Fundamentals of Linear Algebra is like no other book on the subject. By following a natural and unified approach to the subject it has, in less than 250 pages, achieved a more complete coverage of the subject than books with more than twice as many pages. For example, the textbooks in use in the United States prove the existence of a basis only for finite dimensional vector spaces. This book proves it for any given vector space.
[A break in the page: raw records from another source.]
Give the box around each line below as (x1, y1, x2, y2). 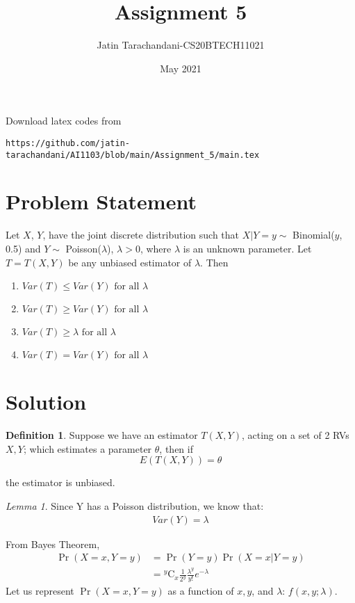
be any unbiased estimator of (68, 255, 192, 269)
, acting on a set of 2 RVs (241, 428, 349, 442)
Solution (6, 387, 87, 416)
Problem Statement (6, 187, 197, 216)
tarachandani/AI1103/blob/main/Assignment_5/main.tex (6, 150, 260, 160)
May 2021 (160, 61, 201, 75)
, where (140, 241, 172, 255)
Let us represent (6, 584, 74, 598)
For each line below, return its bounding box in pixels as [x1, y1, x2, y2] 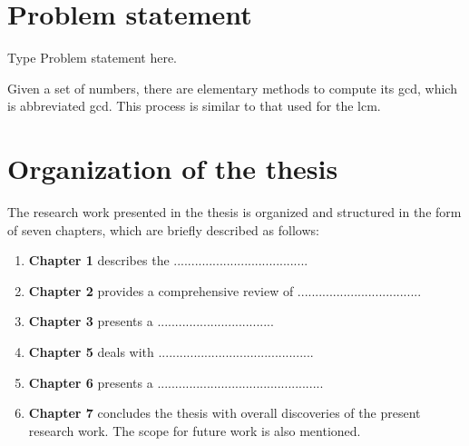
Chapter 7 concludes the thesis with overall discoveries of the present [28, 403, 421, 422]
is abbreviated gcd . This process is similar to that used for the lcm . [7, 96, 381, 115]
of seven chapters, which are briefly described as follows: [7, 220, 319, 239]
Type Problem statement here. [7, 48, 177, 67]
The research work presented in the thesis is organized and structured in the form [7, 203, 462, 222]
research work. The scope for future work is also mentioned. [28, 421, 361, 440]
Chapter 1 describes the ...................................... [28, 251, 308, 270]
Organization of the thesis [7, 150, 338, 187]
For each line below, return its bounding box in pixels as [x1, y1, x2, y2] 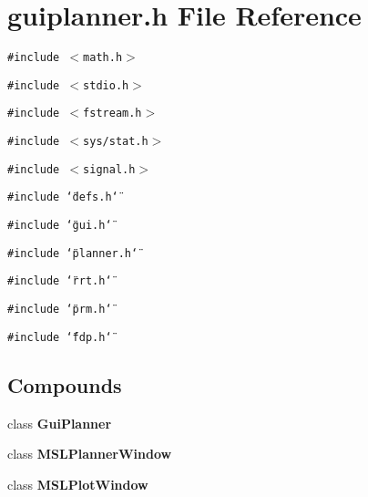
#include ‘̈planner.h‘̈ [7, 246, 138, 260]
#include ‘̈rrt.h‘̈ [7, 274, 112, 288]
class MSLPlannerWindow [7, 444, 172, 463]
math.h [83, 51, 123, 65]
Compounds [7, 370, 122, 399]
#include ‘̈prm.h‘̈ [7, 303, 112, 316]
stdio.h [83, 78, 129, 92]
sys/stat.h [83, 135, 148, 149]
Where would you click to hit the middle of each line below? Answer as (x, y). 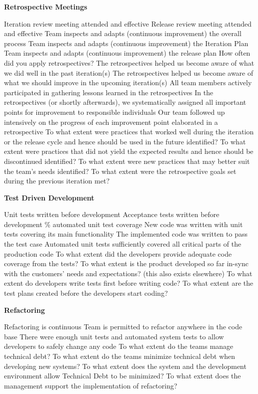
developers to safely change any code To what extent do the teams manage (119, 346)
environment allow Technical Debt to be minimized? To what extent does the (122, 376)
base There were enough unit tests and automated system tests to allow (114, 336)
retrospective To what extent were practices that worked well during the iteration (129, 132)
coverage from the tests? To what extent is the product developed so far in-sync (126, 263)
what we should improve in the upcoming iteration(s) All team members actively (128, 82)
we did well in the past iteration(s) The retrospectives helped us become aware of (129, 72)
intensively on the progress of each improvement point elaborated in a (111, 122)
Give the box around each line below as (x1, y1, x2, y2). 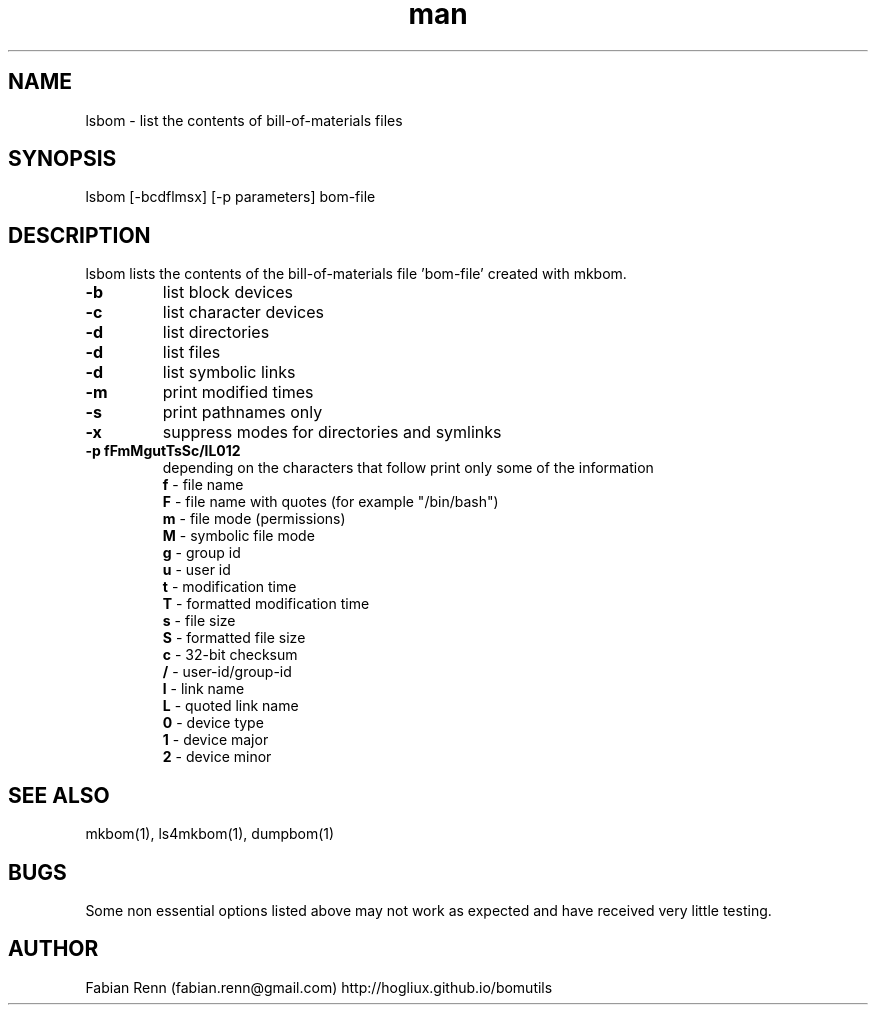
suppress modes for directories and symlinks (162, 422, 502, 443)
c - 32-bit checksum (162, 646, 298, 664)
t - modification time (162, 578, 297, 596)
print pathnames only (162, 402, 323, 423)
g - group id (162, 544, 241, 562)
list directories (162, 322, 270, 343)
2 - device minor (162, 748, 272, 766)
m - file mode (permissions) (162, 510, 346, 528)
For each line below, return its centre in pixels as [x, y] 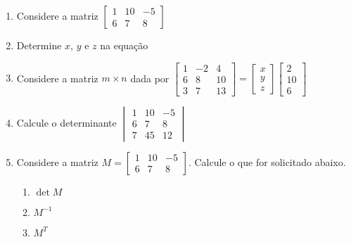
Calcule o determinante [66, 122]
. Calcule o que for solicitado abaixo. [267, 161]
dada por [150, 78]
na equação [124, 45]
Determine [39, 45]
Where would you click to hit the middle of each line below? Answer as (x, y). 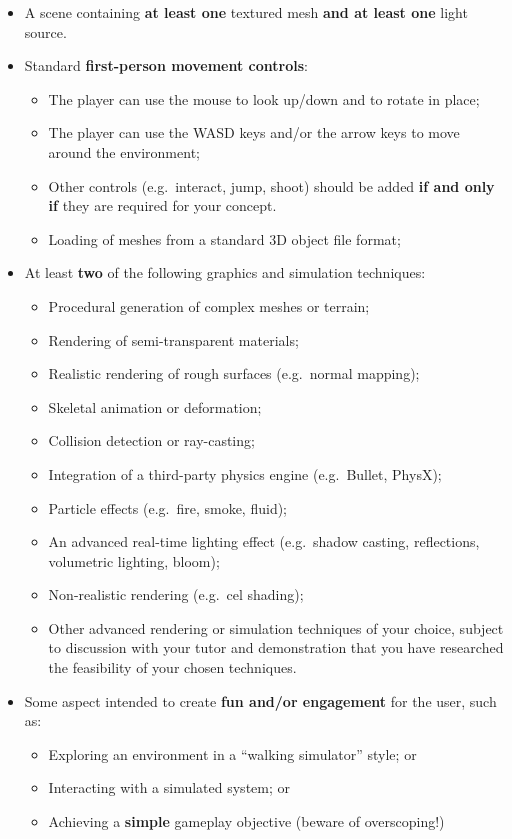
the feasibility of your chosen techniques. (172, 667)
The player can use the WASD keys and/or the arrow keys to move (254, 132)
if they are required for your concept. (162, 205)
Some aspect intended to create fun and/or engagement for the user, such (260, 700)
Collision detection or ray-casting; (151, 440)
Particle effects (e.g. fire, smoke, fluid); (167, 507)
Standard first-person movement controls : (166, 65)
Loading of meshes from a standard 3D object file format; (224, 238)
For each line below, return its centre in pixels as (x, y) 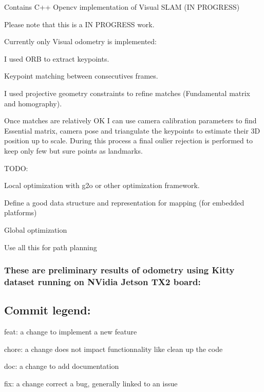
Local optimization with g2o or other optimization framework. (102, 185)
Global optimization (36, 229)
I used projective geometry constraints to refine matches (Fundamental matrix (127, 93)
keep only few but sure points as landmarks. (73, 150)
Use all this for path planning (51, 247)
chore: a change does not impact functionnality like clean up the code (114, 349)
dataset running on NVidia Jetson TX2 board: (102, 281)
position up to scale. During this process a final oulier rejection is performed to (128, 141)
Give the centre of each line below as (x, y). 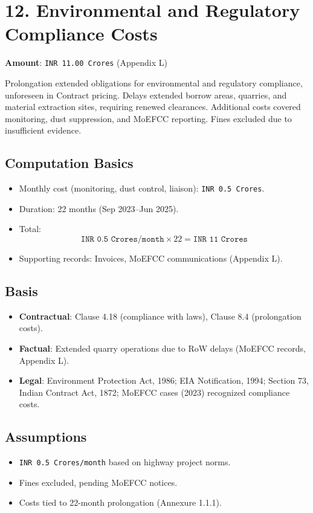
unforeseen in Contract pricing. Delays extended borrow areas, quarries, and (146, 95)
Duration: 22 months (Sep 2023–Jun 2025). (99, 208)
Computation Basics (69, 163)
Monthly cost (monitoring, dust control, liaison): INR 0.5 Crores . (142, 188)
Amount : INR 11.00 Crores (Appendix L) (86, 63)
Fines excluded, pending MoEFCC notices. (98, 482)
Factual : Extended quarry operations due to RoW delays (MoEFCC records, (162, 348)
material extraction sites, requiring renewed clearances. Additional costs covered (153, 107)

With his experience in algebraic geometry and commutative algebra, the author defines the dimension of a vector space as its Krull dimension. By doing so, most of the facts about bases when the dimension is finite, are trivial consequences of this definition. To name one, the replacement theorem is no longer needed. It becomes obvious that any two bases of a finite dimensional vector space contain the same number of vectors. Moreover, this definition of the dimension works equally well when the geometric objects are nonlinear.

Features:

Presents theories and applications in an attempt to raise expectations and outcomes

The subject of linear algebra is presented over arbitrary fields

Includes many non-trivial examples which address real-world problems

About the Author

Dr. J.S. Chahal is a professor of mathematics at Brigham Young University. He received his Ph.D. from Johns Hopkins University and after spending a couple of years at the University of Wisconsin as a post doc, he joined Brigham Young University as an assistant professor and has been there ever since. He specializes and has published a number of papers about number theory. For hobbies, he likes to travel and hike, the reason he accepted the position at Brigham Young University.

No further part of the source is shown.